How to Listen to Your Process: A "real-world" example
...sometimes, the problem isn’t a lack of capacity. It’s the fact that your process is dancing “azonto” with your time.
Hi friends,
After last week’s breakdown of Lean time-based concepts, a few people messaged me saying, “This makes so much sense now, but oga, how do I use it in real life?”
So today, let’s walk through an actual scenario to show how these “boring” numbers can open your eyes to improvement opportunities, even in a busy insurance contact centre. (And since my “unofficial proofreader” works in insurance, I couldn’t resist.)
Welcome to “TeeFP Insurance Brokers”
We’re zooming in on a car insurance contact centre team (which I just made up) that manages calls from customers about renewals, claims, and policy enquiries. They’re not understaffed per se, but they’re always under pressure, and their manager suspects their customer service process could be improved.
We will break it down using some of the process time-related concepts from last week, but let’s start with some simple assumptions.
The Assumptions:
The contact centre has 8 agents working full shifts.
Each agent works 8 hours/day = 480 mins/day = 1 shift
Deduct 60 mins total break time = 420 mins productive time/day.
Average handling time (AHT) per call = 21 minutes (including after-call work).

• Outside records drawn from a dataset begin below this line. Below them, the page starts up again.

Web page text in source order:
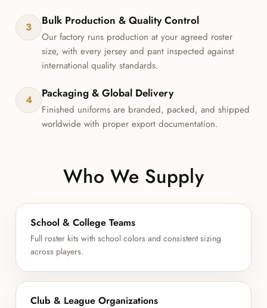
3 Bulk Production & Quality Control
Our factory runs production at your agreed roster
size, with every jersey and pant inspected against
international quality standards.
4 Packaging & Global Delivery
Finished uniforms are branded, packed, and shipped
worldwide with proper export documentation.
Who We Supply
School & College Teams
Full roster kits with school colors and consistent sizing
across players.
Club & League Organizations
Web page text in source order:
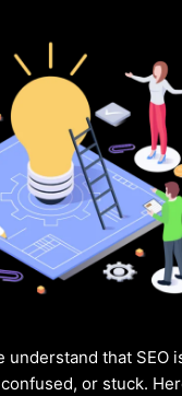
understand that SEO
or stuck.
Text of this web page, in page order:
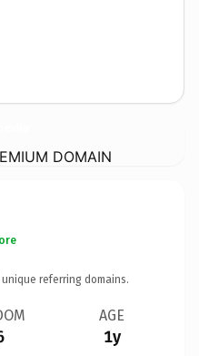
DOMAIN
unique referring domains.
AGE
1y
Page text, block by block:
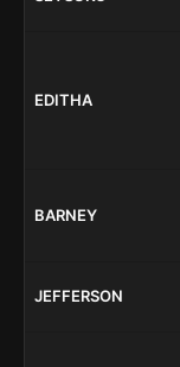
EDITHA
BARNEY
JEFFERSON
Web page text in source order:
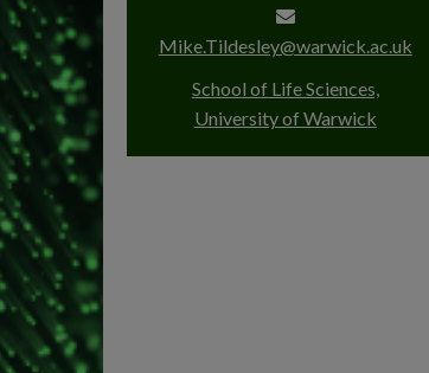
Mike.Tildesley@warwick.ac.uk
School of Life Sciences,
University of Warwick
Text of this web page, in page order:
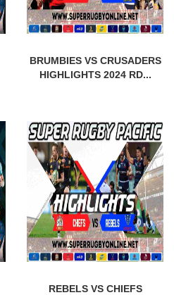
BRUMBIES VS CRUSADERS
HIGHLIGHTS 2024 RD...
REBELS VS CHIEFS
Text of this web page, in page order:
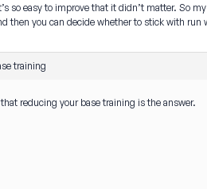
so easy to improve that it didn’t matter. So
then you can decide whether to stick with
training
reducing your base training is the answer.
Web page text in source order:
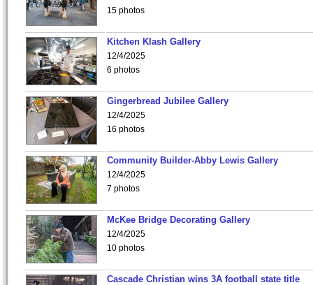
15 photos
Kitchen Klash Gallery
12/4/2025
6 photos
Gingerbread Jubilee Gallery
12/4/2025
16 photos
Community Builder-Abby Lewis Gallery
12/4/2025
7 photos
McKee Bridge Decorating Gallery
12/4/2025
10 photos
Cascade Christian wins 3A football state title
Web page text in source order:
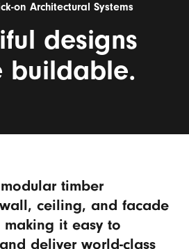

For the purpose of this analysis, we’re treating both the live call and the after-call work as one continuous activity. In Lean terms, that’s our operational definition of AHT. (We’ll dive into why clear operational definitions matter in a future post, because misunderstandings here can derail entire improvement efforts.)Each agent handles 20 calls per day on average.
At any time during the day, 16 calls are in process or in queue.
The goal?To serve customers better. Faster calls without sacrificing quality.
Let’s Do the Math
1. Work in Process (WIP):
Total number of calls being handled or waiting at a given time = 16 calls
2. Throughput (Exit Rate):
If 8 agents each complete 20 calls per day:
8 agents × 20 calls = 160 calls/day
Throughput = 160 calls/day
3. Process Lead Time (PLT):
Using Little’s Law:
PLT = WIP ÷ Exit Rate
PLT = 16 ÷ 160 = 0.1 day
0.1 day × 8 hours/day = 0.8 hours
0.8 hours × 60 minutes/hour = 48 minutes lead time per call
That means, on average, it takes 48 minutes for a call to go from queue to completion. Even though each call only lasts 21 minutes, the remaining 27 minutes is time spent waiting.
4. Process Cycle Efficiency:
PCE = (Value-Added Time ÷ Lead Time) × 100
PCE = (21 mins ÷ 48 mins) × 100
PCE = 43.75%.
Only 43.75% of the total time a customer waits is spent actually speaking with an agent and resolving the issue.
5. Takt Time:
Assuming the customer demand is 160 calls/day (based on our data over the last month):
Takt Time = Available Time ÷ Customer Demand
Takt Time = (8 agents × 420 mins) ÷ 160 = 21 mins per call
Processes should be timed to produce outcomes at the takt time, so we can say the team is just “keeping up”. They’re finishing one call every 21 minutes (AHT), which is exactly how frequently they need to complete a call to meet daily demand.
It’s full capacity, no buffer, and if there are any hiccups, someone calls in sick, a call takes slightly longer, or call volume rises because it’s holiday season, they’ll fall behind.
So, What Can These Numbers Tell Us?
A lot.
We now know:
Each call takes 21 minutes
Customers are spending about 27 minutes waiting or doing something else that offers little or no value (48 mins total lead time minus 21 mins handling)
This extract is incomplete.